What constitutes a strategy?
Shortly after I joined an ongoing “virtual” meeting (I was half-hour late due to a previous meeting that overlapped), the discussion turned to use of artificial intelligence in our workplace. One of my colleagues briefly presented how she uses NotebookLM in her workflow. By coincidence, that same app was also trotted out in the previous meeting I had just jumped from. Attendees of the current meeting, however, weren’t nearly as receptive to that AI-enabled tool as folks attending the last meeting were. One likely cause for that is the previous meeting focused specifically on using AI in the workplace. The ongoing meeting was more loosely focused on data quality.
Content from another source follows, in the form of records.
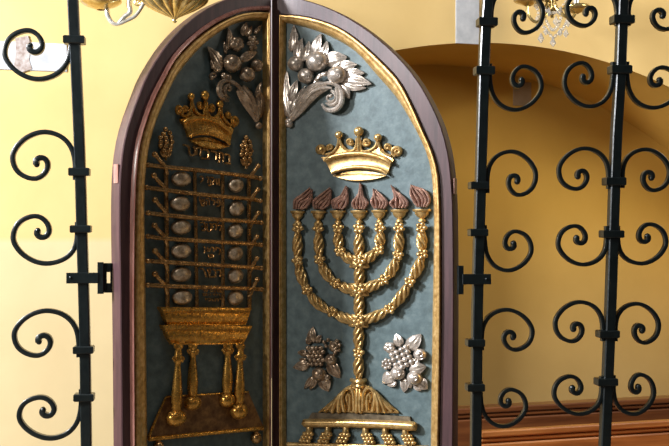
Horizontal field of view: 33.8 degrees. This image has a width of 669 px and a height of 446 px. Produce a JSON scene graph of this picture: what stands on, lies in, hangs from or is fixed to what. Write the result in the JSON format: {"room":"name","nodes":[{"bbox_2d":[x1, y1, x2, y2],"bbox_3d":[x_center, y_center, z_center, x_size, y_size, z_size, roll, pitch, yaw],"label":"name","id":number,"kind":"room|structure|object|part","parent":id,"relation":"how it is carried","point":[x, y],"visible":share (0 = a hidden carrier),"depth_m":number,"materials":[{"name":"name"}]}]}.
{"room":"house of worship","nodes":[
{"label":"house of worship","id":0,"kind":"room"},
{"bbox_2d":[0,0,668,445],"bbox_3d":[-0.144,-0.600,5.559,8.700,4.200,0.001,0,0,-16],"label":"wall","id":1,"kind":"structure","parent":0,"point":[114,58],"depth_m":5.24,"materials":[{"name":"yellow paint"}]},
{"bbox_2d":[14,36,31,71],"bbox_3d":[-1.466,-0.795,5.175,0.081,0.175,0.008,0,0,-16],"label":"trim","id":2,"kind":"structure","parent":1,"relation":"attached to","point":[22,63],"depth_m":5.17,"materials":[{"name":"white stone"}]},
{"bbox_2d":[0,41,66,71],"bbox_3d":[-1.547,-0.785,5.155,0.570,0.133,0.010,0,0,-16],"label":"trim","id":3,"kind":"structure","parent":1,"relation":"attached to","point":[53,57],"depth_m":5.20,"materials":[{"name":"grey stone"}]},
{"bbox_2d":[80,0,208,25],"bbox_3d":[-0.783,-1.038,4.819,0.455,0.364,0.558,0,0,44],"label":"wall lamp","id":4,"kind":"object","parent":1,"relation":"attached to","point":[174,9],"visible":1,"depth_m":4.75,"materials":[{"name":"gold metal"}]},
{"bbox_2d":[80,0,121,10],"bbox_3d":[-1.015,-1.021,4.780,0.179,0.191,0.179,0,0,0],"label":"candle holder","id":5,"kind":"object","parent":4,"relation":"on","point":[101,5],"depth_m":4.74,"materials":[{"name":"metal"}]},
{"bbox_3d":[-0.898,-0.944,4.780,0.209,0.177,0.022,0,0,0],"label":"arm","id":6,"kind":"part","parent":4,"relation":"part of","materials":[{"name":"metal"}]},
{"bbox_3d":[-0.695,-1.002,4.780,0.299,0.230,0.239,0,0,0],"label":"lamp shade","id":7,"kind":"part","parent":4,"relation":"part of","materials":[{"name":"gold metal"}]},
{"bbox_2d":[455,0,478,44],"bbox_3d":[0.701,-1.216,5.800,0.134,0.543,0.010,0,0,-16],"label":"trim","id":8,"kind":"structure","parent":1,"relation":"attached to","point":[466,11],"depth_m":5.79,"materials":[{"name":"grey stone"}]},
{"bbox_2d":[395,43,668,405],"bbox_3d":[1.244,0.272,6.399,3.195,2.456,0.850,0,0,-16],"label":"wall niche","id":9,"kind":"object","parent":1,"relation":"in","point":[553,126],"visible":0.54,"depth_m":6.85,"materials":[{"name":"paint"}]},
{"bbox_2d":[513,82,530,105],"bbox_3d":[1.163,-0.799,6.817,0.122,0.145,0.010,0,0,-16],"label":"trim","id":10,"kind":"structure","parent":9,"relation":"attached to","point":[521,96],"depth_m":6.81,"materials":[{"name":"stone"}]},
{"bbox_2d":[513,0,589,46],"bbox_3d":[1.105,-1.096,5.588,0.392,0.404,0.148,0,0,0],"label":"wall lamp","id":11,"kind":"object","parent":1,"relation":"attached to","point":[551,7],"visible":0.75,"depth_m":5.59,"materials":[{"name":"gold metal"}]},
{"bbox_2d":[513,0,536,5],"bbox_3d":[0.983,-1.191,5.588,0.148,0.178,0.148,0,0,0],"label":"candle holder","id":12,"kind":"object","parent":11,"relation":"on","point":[521,2],"depth_m":5.56,"materials":[{"name":"metal"}]},
{"bbox_3d":[1.047,-1.073,5.594,0.150,0.120,0.023,0,0,-8],"label":"arm","id":13,"kind":"part","parent":11,"relation":"part of","materials":[{"name":"gold metal"}]},
{"bbox_3d":[1.069,-1.038,5.598,0.102,0.211,0.017,0,0,0],"label":"bead chain","id":14,"kind":"part","parent":11,"relation":"part of","materials":[{"name":"clear glass"}]},
{"bbox_3d":[1.102,-1.172,5.615,0.118,0.252,0.048,0,0,0],"label":"plate","id":15,"kind":"part","parent":11,"relation":"part of","materials":[{"name":"gold metal"}]},
{"bbox_3d":[1.112,-1.013,5.598,0.097,0.078,0.016,0,0,0],"label":"bead chain","id":16,"kind":"part","parent":11,"relation":"part of","materials":[{"name":"clear glass"}]},
{"bbox_3d":[1.115,-1.097,5.598,0.142,0.074,0.016,0,0,0],"label":"bead chain","id":17,"kind":"part","parent":11,"relation":"part of","materials":[{"name":"clear glass"}]},
{"bbox_3d":[1.153,-1.018,5.598,0.097,0.171,0.016,0,0,0],"label":"bead chain","id":18,"kind":"part","parent":11,"relation":"part of","materials":[{"name":"clear glass"}]},
{"bbox_3d":[1.172,-1.077,5.595,0.131,0.088,0.022,0,0,9],"label":"arm","id":19,"kind":"part","parent":11,"relation":"part of","materials":[{"name":"gold metal"}]},
{"bbox_2d":[561,0,589,13],"bbox_3d":[1.227,-1.153,5.588,0.148,0.178,0.148,0,0,0],"label":"candle holder","id":20,"kind":"object","parent":11,"relation":"on","point":[576,7],"depth_m":5.54,"materials":[{"name":"metal"}]},
{"bbox_3d":[0.000,1.525,3.000,12.000,0.050,10.000,0,0,0],"label":"floor","id":21,"kind":"structure","parent":0,"visible":0},
{"bbox_2d":[111,0,270,445],"bbox_3d":[-0.457,0.277,3.692,0.626,2.206,0.085,0,0,-43],"label":"door","id":22,"kind":"structure","parent":21,"relation":"on","point":[191,183],"depth_m":3.69,"materials":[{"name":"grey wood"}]},
{"bbox_2d":[2,0,111,445],"bbox_3d":[-0.958,0.170,3.482,0.501,2.460,0.049,0,0,-7],"label":"iron grille","id":23,"kind":"object","parent":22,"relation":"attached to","point":[83,349],"visible":1,"depth_m":3.48,"materials":[{"name":"black metal"}]},
{"bbox_3d":[-0.692,-0.156,3.488,0.004,0.060,0.026,0,0,-43],"label":"edge plate","id":24,"kind":"part","parent":22,"relation":"part of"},
{"bbox_3d":[-0.519,0.533,3.616,0.074,0.273,0.059,0,0,-43],"label":"table leg","id":25,"kind":"part","parent":22,"relation":"part of","materials":[{"name":"gold metal"}]},
{"bbox_3d":[-0.473,0.514,3.673,0.066,0.224,0.053,0,0,-43],"label":"table leg","id":26,"kind":"part","parent":22,"relation":"part of","materials":[{"name":"gold metal"}]},
{"bbox_3d":[-0.433,-0.096,3.709,0.486,0.055,0.020,0,0,-43],"label":"cross rod","id":27,"kind":"part","parent":22,"relation":"part of","materials":[{"name":"brown metal"}]},
{"bbox_3d":[-0.430,0.141,3.712,0.487,0.054,0.020,0,0,-43],"label":"cross rod","id":28,"kind":"part","parent":22,"relation":"part of","materials":[{"name":"brown metal"}]},
{"bbox_3d":[-0.430,0.061,3.712,0.487,0.052,0.020,0,0,-43],"label":"cross rod","id":29,"kind":"part","parent":22,"relation":"part of","materials":[{"name":"brown metal"}]},
{"bbox_3d":[-0.430,0.217,3.712,0.487,0.051,0.020,0,0,-43],"label":"cross rod","id":30,"kind":"part","parent":22,"relation":"part of","materials":[{"name":"brown metal"}]},
{"bbox_3d":[-0.430,-0.017,3.712,0.487,0.049,0.020,0,0,-43],"label":"cross rod","id":31,"kind":"part","parent":22,"relation":"part of","materials":[{"name":"brown metal"}]},
{"bbox_3d":[-0.432,-0.172,3.710,0.482,0.049,0.020,0,0,-43],"label":"cross rod","id":32,"kind":"part","parent":22,"relation":"part of","materials":[{"name":"brown metal"}]},
{"bbox_3d":[-0.431,0.643,3.722,0.475,0.145,0.015,0,0,-43],"label":"board","id":33,"kind":"part","parent":22,"relation":"part of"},
{"bbox_3d":[-0.432,-0.312,3.721,0.204,0.082,0.016,0,0,-43],"label":"crown","id":34,"kind":"part","parent":22,"relation":"part of","materials":[{"name":"gold metal"}]},
{"bbox_3d":[-0.422,-0.279,3.724,0.178,0.059,0.025,0,0,-43],"label":"crown","id":35,"kind":"part","parent":22,"relation":"part of","materials":[{"name":"gold metal"}]},
{"bbox_3d":[-0.368,0.523,3.771,0.060,0.220,0.054,0,0,-43],"label":"table leg","id":36,"kind":"part","parent":22,"relation":"part of","materials":[{"name":"gold metal"}]},
{"bbox_3d":[-0.329,0.547,3.795,0.069,0.262,0.060,0,0,-43],"label":"table leg","id":37,"kind":"part","parent":22,"relation":"part of","materials":[{"name":"gold metal"}]},
{"bbox_2d":[271,0,458,445],"bbox_3d":[0.070,0.281,3.800,0.732,2.198,0.094,0,0,26],"label":"door","id":38,"kind":"structure","parent":21,"relation":"on","point":[365,255],"depth_m":3.79,"materials":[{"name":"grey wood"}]},
{"bbox_2d":[290,211,304,222],"bbox_3d":[-0.131,-0.021,3.897,0.058,0.047,0.036,0,0,26],"label":"candle cup","id":39,"kind":"object","parent":38,"relation":"on","point":[295,216],"depth_m":3.89,"materials":[{"name":"gold metal"}]},
{"bbox_2d":[310,211,325,222],"bbox_3d":[-0.057,-0.020,3.861,0.061,0.046,0.037,0,0,26],"label":"candle cup","id":40,"kind":"object","parent":38,"relation":"on","point":[315,216],"depth_m":3.86,"materials":[{"name":"gold metal"}]},
{"bbox_3d":[-0.049,-0.508,3.836,0.056,0.039,0.019,0,0,26],"label":"cord","id":41,"kind":"part","parent":38,"relation":"part of","materials":[{"name":"silver metal"}]},
{"bbox_2d":[328,341,339,351],"bbox_3d":[0.001,0.431,3.833,0.046,0.042,0.046,0,0,26],"label":"flower","id":42,"kind":"object","parent":38,"relation":"on","point":[333,346],"depth_m":3.82,"materials":[{"name":"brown metal"}]},
{"bbox_2d":[330,210,345,222],"bbox_3d":[0.012,-0.021,3.828,0.061,0.046,0.037,0,0,26],"label":"candle cup","id":43,"kind":"object","parent":38,"relation":"on","point":[336,216],"depth_m":3.82,"materials":[{"name":"gold metal"}]},
{"bbox_2d":[350,210,367,223],"bbox_3d":[0.086,-0.021,3.792,0.067,0.046,0.041,0,0,26],"label":"candle cup","id":44,"kind":"object","parent":38,"relation":"on","point":[356,216],"depth_m":3.79,"materials":[{"name":"gold metal"}]},
{"bbox_3d":[0.083,-0.204,3.795,0.250,0.072,0.016,0,0,26],"label":"crown","id":45,"kind":"part","parent":38,"relation":"part of","materials":[{"name":"gold metal"}]},
{"bbox_3d":[0.087,-0.172,3.787,0.212,0.056,0.026,0,0,26],"label":"crown","id":46,"kind":"part","parent":38,"relation":"part of","materials":[{"name":"gold metal"}]},
{"bbox_2d":[371,210,387,222],"bbox_3d":[0.153,-0.023,3.759,0.061,0.045,0.037,0,0,26],"label":"candle cup","id":47,"kind":"object","parent":38,"relation":"on","point":[377,216],"depth_m":3.75,"materials":[{"name":"gold metal"}]},
{"bbox_2d":[390,209,408,222],"bbox_3d":[0.220,-0.024,3.727,0.065,0.045,0.040,0,0,26],"label":"candle cup","id":48,"kind":"object","parent":38,"relation":"on","point":[396,215],"depth_m":3.72,"materials":[{"name":"gold metal"}]},
{"bbox_2d":[413,349,426,359],"bbox_3d":[0.286,0.441,3.688,0.046,0.040,0.045,0,0,26],"label":"flower","id":49,"kind":"object","parent":38,"relation":"on","point":[418,354],"depth_m":3.68,"materials":[{"name":"silver metal"}]},
{"bbox_2d":[412,209,431,221],"bbox_3d":[0.293,-0.025,3.691,0.068,0.044,0.041,0,0,26],"label":"candle cup","id":50,"kind":"object","parent":38,"relation":"on","point":[418,215],"depth_m":3.68,"materials":[{"name":"gold metal"}]},
{"bbox_3d":[0.400,-0.122,3.648,0.004,0.053,0.026,0,0,26],"label":"edge plate","id":51,"kind":"part","parent":38,"relation":"part of","materials":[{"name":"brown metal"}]},
{"bbox_2d":[457,0,668,445],"bbox_3d":[0.865,0.149,3.696,0.928,2.502,0.050,0,0,-7],"label":"iron grille","id":52,"kind":"object","parent":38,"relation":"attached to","point":[619,71],"visible":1,"depth_m":3.68,"materials":[{"name":"black metal"}]},
{"bbox_2d":[458,395,668,445],"bbox_3d":[1.329,1.233,5.968,2.850,0.534,0.101,0,0,-17],"label":"wooden ledge","id":53,"kind":"object","parent":21,"relation":"on","point":[546,413],"visible":0.25,"depth_m":5.88,"materials":[{"name":"brown wood"}]},
{"bbox_3d":[1.328,1.009,5.971,2.842,0.025,0.085,0,0,-17],"label":"rail","id":54,"kind":"part","parent":53,"relation":"part of","materials":[{"name":"brown wood"}]},
{"bbox_3d":[1.327,1.231,5.974,2.830,0.419,0.068,0,0,-17],"label":"panel","id":55,"kind":"part","parent":53,"relation":"part of","materials":[{"name":"brown wood"}]},
{"bbox_2d":[482,419,668,445],"bbox_3d":[1.629,1.229,5.151,1.890,0.542,0.445,0,0,-17],"label":"wooden bench","id":56,"kind":"object","parent":21,"relation":"on","point":[645,432],"visible":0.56,"depth_m":5.21,"materials":[{"name":"brown wood"}]},
{"bbox_3d":[1.575,1.093,5.333,1.870,0.150,0.018,0,0,-17],"label":"rail","id":57,"kind":"part","parent":56,"relation":"part of","materials":[{"name":"brown wood"}]},
{"bbox_3d":[1.571,1.001,5.345,1.882,0.025,0.030,0,0,-17],"label":"rail","id":58,"kind":"part","parent":56,"relation":"part of","materials":[{"name":"brown wood"}]},
{"bbox_3d":[1.570,1.227,5.348,1.870,0.427,0.013,0,0,-17],"label":"panel","id":59,"kind":"part","parent":56,"relation":"part of","materials":[{"name":"brown wood"}]}
]}

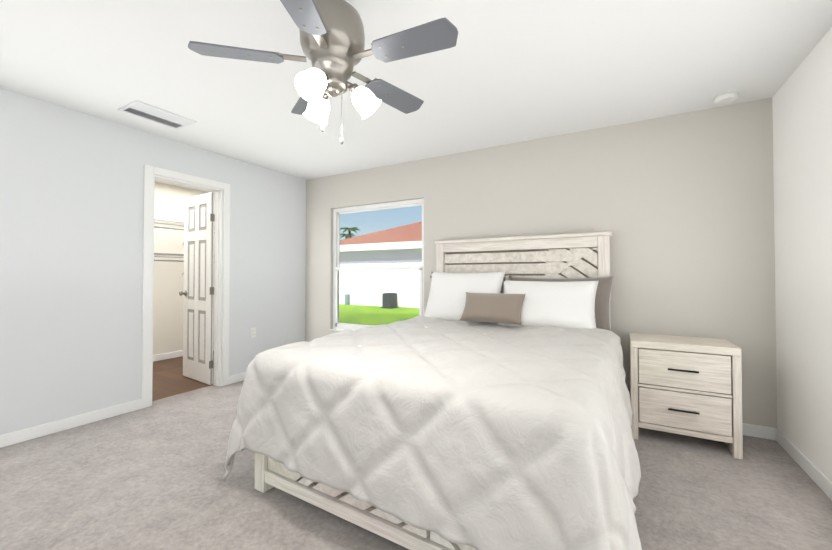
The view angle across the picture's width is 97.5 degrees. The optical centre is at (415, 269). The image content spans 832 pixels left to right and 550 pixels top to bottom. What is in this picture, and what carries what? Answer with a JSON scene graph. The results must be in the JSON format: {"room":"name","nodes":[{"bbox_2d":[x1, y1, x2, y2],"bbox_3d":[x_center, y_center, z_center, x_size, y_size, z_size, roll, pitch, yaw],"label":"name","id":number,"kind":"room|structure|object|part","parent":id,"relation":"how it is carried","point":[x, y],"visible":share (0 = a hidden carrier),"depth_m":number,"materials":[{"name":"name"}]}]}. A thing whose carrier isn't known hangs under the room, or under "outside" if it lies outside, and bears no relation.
{"room":"bedroom","nodes":[
{"label":"bedroom","id":0,"kind":"room"},
{"bbox_2d":[0,88,305,434],"bbox_3d":[-2.717,-0.012,2.779,0.120,2.440,5.100,0,-1,29],"label":"wall","id":1,"kind":"structure","parent":0,"point":[71,232],"depth_m":2.92,"materials":[{"name":"white paint"}]},
{"bbox_2d":[0,399,141,447],"bbox_3d":[-3.123,1.152,1.905,0.014,0.085,2.970,0,-1,29],"label":"baseboard","id":2,"kind":"structure","parent":1,"relation":"attached to","point":[16,437],"depth_m":2.75,"materials":[{"name":"white paint"}]},
{"bbox_2d":[141,164,229,408],"bbox_3d":[-2.251,0.148,3.587,0.136,2.145,0.810,0,-1,29],"label":"door frame","id":3,"kind":"structure","parent":1,"relation":"attached to","point":[149,171],"depth_m":3.68,"materials":[{"name":"white paint"}]},
{"bbox_2d":[179,192,214,384],"bbox_3d":[-2.428,0.197,4.065,0.646,2.045,0.175,-1,-1,35],"label":"door","id":4,"kind":"structure","parent":1,"relation":"in","point":[197,292],"depth_m":4.03,"materials":[{"name":"white paint"}]},
{"bbox_2d":[229,372,245,383],"bbox_3d":[-1.736,1.190,4.365,0.014,0.085,1.100,0,-1,29],"label":"baseboard","id":5,"kind":"structure","parent":1,"relation":"attached to","point":[236,378],"depth_m":3.97,"materials":[{"name":"white paint"}]},
{"bbox_2d":[250,327,255,337],"bbox_3d":[-1.856,0.719,4.163,0.010,0.114,0.070,0,-1,29],"label":"electrical outlet plate","id":6,"kind":"object","parent":1,"relation":"attached to","point":[252,332],"visible":1,"depth_m":4.16,"materials":[{"name":"white plastic"}]},
{"bbox_2d":[152,351,213,400],"bbox_3d":[-2.943,1.262,4.344,1.830,0.060,3.200,0,-1,29],"label":"floor","id":7,"kind":"structure","parent":0,"point":[169,379],"depth_m":4.04,"materials":[{"name":"brown wood"}]},
{"bbox_2d":[153,182,214,354],"bbox_3d":[-3.696,0.019,4.788,0.100,2.440,3.200,0,-1,29],"label":"wall","id":8,"kind":"structure","parent":0,"point":[167,297],"depth_m":5.11,"materials":[{"name":"beige paint"}]},
{"bbox_2d":[154,253,183,274],"bbox_3d":[-3.515,-0.074,4.687,0.303,0.289,2.963,0,-1,29],"label":"closet shelf","id":9,"kind":"object","parent":8,"relation":"attached to","point":[170,257],"visible":0.04,"depth_m":4.92,"materials":[{"name":"white metal"}]},
{"bbox_2d":[153,345,213,361],"bbox_3d":[-3.647,1.196,4.742,0.014,0.085,3.000,0,-1,29],"label":"baseboard","id":10,"kind":"structure","parent":8,"relation":"attached to","point":[164,356],"depth_m":5.08,"materials":[{"name":"white paint"}]},
{"bbox_2d":[154,219,214,243],"bbox_3d":[-3.506,-0.504,4.689,0.323,0.289,2.963,0,-1,29],"label":"closet shelf","id":11,"kind":"object","parent":8,"relation":"attached to","point":[170,224],"visible":0.19,"depth_m":4.88,"materials":[{"name":"white metal"}]},
{"bbox_2d":[0,380,831,549],"bbox_3d":[-0.652,1.220,1.596,4.861,0.060,5.100,0,-1,29],"label":"floor carpet","id":12,"kind":"object","parent":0,"point":[149,478],"visible":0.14,"depth_m":1.92,"materials":[{"name":"grey carpet"}]},
{"bbox_2d":[223,232,641,549],"bbox_3d":[0.348,0.443,2.440,1.977,1.520,2.310,-1,-1,31],"label":"bed","id":13,"kind":"object","parent":12,"relation":"on","point":[483,403],"visible":1,"depth_m":1.57,"materials":[{"name":"white fabric"}]},
{"bbox_3d":[-0.184,0.975,1.606,1.620,0.430,0.084,-1,-1,31],"label":"footboard","id":14,"kind":"part","parent":13,"relation":"part of","materials":[{"name":"white wood"}]},
{"bbox_2d":[424,271,504,322],"bbox_3d":[0.428,0.261,3.359,0.760,0.520,0.245,-1,-19,33],"label":"pillow","id":15,"kind":"object","parent":13,"relation":"on","point":[447,295],"depth_m":3.29,"materials":[{"name":"white fabric"}]},
{"bbox_2d":[430,276,505,292],"bbox_3d":[0.464,0.289,3.523,0.800,0.460,0.166,-1,-11,31],"label":"pillow","id":16,"kind":"object","parent":13,"relation":"on","point":[502,288],"depth_m":3.35,"materials":[{"name":"white fabric"}]},
{"bbox_3d":[0.907,0.458,3.401,1.624,1.520,0.086,-1,-1,31],"label":"headboard","id":17,"kind":"part","parent":13,"relation":"part of","materials":[{"name":"white wood"}]},
{"bbox_2d":[498,280,598,328],"bbox_3d":[1.049,0.290,2.945,0.760,0.470,0.245,0,-31,28],"label":"pillow","id":18,"kind":"object","parent":13,"relation":"on","point":[547,304],"depth_m":2.83,"materials":[{"name":"white fabric"}]},
{"bbox_2d":[509,276,613,330],"bbox_3d":[1.179,0.297,3.081,0.860,0.500,0.177,-1,-15,34],"label":"pillow","id":19,"kind":"object","parent":13,"relation":"on","point":[603,284],"depth_m":2.88,"materials":[{"name":"white fabric"}]},
{"bbox_2d":[629,333,742,458],"bbox_3d":[1.892,0.856,2.623,0.610,0.700,0.422,0,-1,29],"label":"nightstand","id":20,"kind":"object","parent":12,"relation":"on","point":[686,386],"visible":0.98,"depth_m":2.46,"materials":[{"name":"beige wood"}]},
{"bbox_2d":[0,0,831,193],"bbox_3d":[-1.371,-1.291,2.223,6.691,0.100,5.420,0,-1,29],"label":"ceiling","id":21,"kind":"structure","parent":0,"point":[503,72],"depth_m":2.25,"materials":[{"name":"white paint"}]},
{"bbox_2d":[118,100,196,129],"bbox_3d":[-2.055,-1.225,2.918,0.300,0.011,0.430,0,-1,29],"label":"ceiling vent","id":22,"kind":"object","parent":21,"relation":"in","point":[140,109],"visible":1,"depth_m":2.89,"materials":[{"name":"white metal"}]},
{"bbox_2d":[188,0,457,143],"bbox_3d":[-0.327,-0.898,1.591,1.062,0.706,1.075,0,-1,29],"label":"fan","id":23,"kind":"object","parent":21,"relation":"hanging from","point":[332,39],"visible":1,"depth_m":1.50,"materials":[{"name":"silver metal"}]},
{"bbox_2d":[714,92,738,104],"bbox_3d":[2.208,-1.214,2.600,0.136,0.041,0.136,0,-1,29],"label":"smoke detector","id":24,"kind":"object","parent":21,"relation":"attached to","point":[726,98],"visible":1,"depth_m":2.57,"materials":[{"name":"white plastic"}]},
{"bbox_2d":[305,98,776,427],"bbox_3d":[0.630,0.003,3.768,4.741,2.440,0.150,0,-1,29],"label":"wall","id":25,"kind":"structure","parent":0,"point":[680,207],"depth_m":2.99,"materials":[{"name":"grey paint"}]},
{"bbox_2d":[742,423,775,439],"bbox_3d":[0.538,1.180,3.708,4.621,0.085,0.014,0,-1,29],"label":"baseboard","id":26,"kind":"structure","parent":25,"relation":"attached to","point":[764,432],"depth_m":2.62,"materials":[{"name":"white paint"}]},
{"bbox_2d":[772,27,831,481],"bbox_3d":[1.384,-0.049,0.399,0.120,2.440,4.980,0,-1,29],"label":"wall","id":27,"kind":"structure","parent":0,"point":[802,131],"depth_m":2.16,"materials":[{"name":"white paint"}]},
{"bbox_2d":[775,428,831,499],"bbox_3d":[1.355,1.130,0.466,0.014,0.085,4.860,0,-1,29],"label":"baseboard","id":28,"kind":"structure","parent":27,"relation":"attached to","point":[819,478],"depth_m":2.15,"materials":[{"name":"white paint"}]},
{"label":"outside","id":29,"kind":"structure","parent":0,"visible":0},
{"bbox_2d":[339,221,421,325],"bbox_3d":[10.755,-1.442,46.959,100.000,8.042,84.980,0,-1,29],"label":"view","id":30,"kind":"structure","parent":29,"point":[376,305],"depth_m":19.35,"materials":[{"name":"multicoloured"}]},
{"bbox_3d":[-0.464,0.997,4.369,1.350,0.470,0.150,0,-1,29],"label":"wall","id":31,"kind":"structure","parent":0,"visible":0},
{"bbox_2d":[333,198,423,330],"bbox_3d":[-0.469,-0.013,4.375,1.350,1.550,0.071,0,-1,29],"label":"window","id":32,"kind":"structure","parent":31,"relation":"in","point":[337,268],"depth_m":4.47,"materials":[{"name":"white plastic"}]}
]}
Several of the ongoing meeting’s attendees voiced a generalized and non-specific skepticism of AI use, mostly in the form of muttering disapprovingly about resource use, threats to viable employment opportunities for human beings, and the like. In fact, just tapping out these few words from my keyboard to try and recount the scant specificity the conversation managed to conjure up implies a more comprehensive discussion on this topic than what actually took place.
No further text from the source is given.